5 – Maintain a strong financial foundation – There are an assortment of actions on this front, all of them important. #1 action item is to maintain your financials on an accrual basis (hopefully in accordance with GAAP, if feasible). Having your annual numbers at least compiled or reviewed by a CPA firm is a good start and a worthy expense. Running your financials through a 3rd party review helps in several regards, chiefly it provides confidence in their accuracy, and it makes it easier for buyers to compare and assimilate your numbers to theirs (banks like this too). #2 pertains to managing your capital. Capital is king as they say and managing it actively is paramount. Try not to get out of balance from a debt to capital standpoint as atypical capital structures relative to industry norms can be a red flag on value (irrespective if you can service the debt cost). Making sure you have additional capacity in the form of a revolver or line of credit is smart business as well. Lastly, #3 pertains to developing key performance metrics that can be surveyed routinely on a management dashboard or tool of the like. KPIs, or key performance indicators, are helpful to judge progress over time both internally and to pre-established industry/peer benchmarks.
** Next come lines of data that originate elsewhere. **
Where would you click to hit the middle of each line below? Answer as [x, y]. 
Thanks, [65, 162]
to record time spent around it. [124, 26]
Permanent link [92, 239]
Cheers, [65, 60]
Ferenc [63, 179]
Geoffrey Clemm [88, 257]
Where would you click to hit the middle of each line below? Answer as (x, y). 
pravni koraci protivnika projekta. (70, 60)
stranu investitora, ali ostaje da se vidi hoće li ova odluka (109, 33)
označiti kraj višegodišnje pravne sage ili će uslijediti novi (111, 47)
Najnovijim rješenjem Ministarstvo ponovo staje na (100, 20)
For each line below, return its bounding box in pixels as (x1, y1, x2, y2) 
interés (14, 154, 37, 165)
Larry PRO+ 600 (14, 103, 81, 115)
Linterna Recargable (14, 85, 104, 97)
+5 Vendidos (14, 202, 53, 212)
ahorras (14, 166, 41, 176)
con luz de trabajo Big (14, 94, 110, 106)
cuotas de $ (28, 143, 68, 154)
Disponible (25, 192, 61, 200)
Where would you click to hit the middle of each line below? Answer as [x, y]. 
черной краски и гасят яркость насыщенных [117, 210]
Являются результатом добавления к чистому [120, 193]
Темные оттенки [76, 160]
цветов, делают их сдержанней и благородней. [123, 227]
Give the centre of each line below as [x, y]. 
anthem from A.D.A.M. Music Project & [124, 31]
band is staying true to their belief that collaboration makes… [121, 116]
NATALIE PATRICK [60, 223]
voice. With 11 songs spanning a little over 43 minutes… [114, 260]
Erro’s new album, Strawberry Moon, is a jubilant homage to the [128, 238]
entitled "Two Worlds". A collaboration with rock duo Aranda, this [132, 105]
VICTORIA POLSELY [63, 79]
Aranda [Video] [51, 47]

6 – Leverage your uniqueness – This can be tangible or intangible, but there are products or services that can differentiate you from the competition. There is an axiom that it is cheaper to buy than to build. That is not to say you would sell to a strategic or private equity buyer on the cheap, but rather it is hard to penetrate an area where an established business is already performing well. If you have domain expertise, pound the drum and let the marketplace know. Same applies if you have a unique ability to innovate and commercialize. As mentioned in the first line, it is all about differentiation, which can lead to premiums on value being assigned.
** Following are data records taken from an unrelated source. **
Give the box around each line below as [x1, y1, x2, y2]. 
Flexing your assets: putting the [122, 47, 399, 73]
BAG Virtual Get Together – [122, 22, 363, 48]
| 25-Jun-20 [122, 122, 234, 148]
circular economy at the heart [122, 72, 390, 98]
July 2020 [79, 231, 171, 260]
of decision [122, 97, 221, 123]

7 – Focus on the blocking & tackling items – This is more or less a catch all for “minding the shop” and managing operations tightly and efficiently. An efficient platform makes due diligence much smoother and less risky. Is all of your IP secured and documented? Have you levered the right IT to help with communications and sales functions? Is your advisor team populated with experienced tax, accounting, legal, and finance professionals? Have you managed your vendors for expense saves and redundancies? There is obviously a myriad of other strategies, general and industry-specific, that would assist in making your business more valuable. Covering all would not be plausible, but it all comes back to understanding and identifying the key addressable areas of your Company that move the needle.
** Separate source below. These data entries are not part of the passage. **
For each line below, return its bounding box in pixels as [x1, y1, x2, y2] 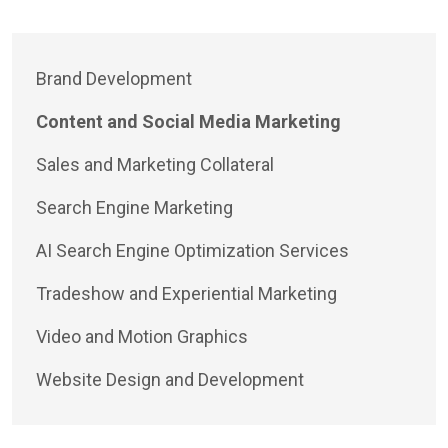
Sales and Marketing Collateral [36, 154, 274, 176]
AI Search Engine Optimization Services [36, 240, 349, 262]
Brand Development [36, 68, 192, 90]
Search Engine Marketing [36, 197, 233, 219]
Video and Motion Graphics [36, 326, 248, 348]
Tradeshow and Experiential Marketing [36, 283, 337, 305]
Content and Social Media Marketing [36, 111, 341, 133]
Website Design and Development [36, 369, 304, 391]

In assessing the value of a company, there is a lot of math and “science” that goes into it, but there is also some art. There is always going to be some embedded judgement and interpretation about future performance and the ability to capture opportunity. Whether you intend to transition your business some day or retain it for employees or future generations, the more risk you can strip out of your business while maintaining as many strategic options as possible will only enhance the value.
Peter Clarke
Chief Operating Officer
The Baldwin & Clarke Companies
Email: peterclarke@baldwinclarke.com
About the author:
Peter is the Chief Operating Officer of The Baldwin & Clarke Companies and a Senior Associate with Baldwin & Clarke’s investment banking practice. Peter spent over 10 years as a financial analyst in the private equity industry space before joining Baldwin & Clarke to further support the firm’s capabilities working with entrepreneurial clients.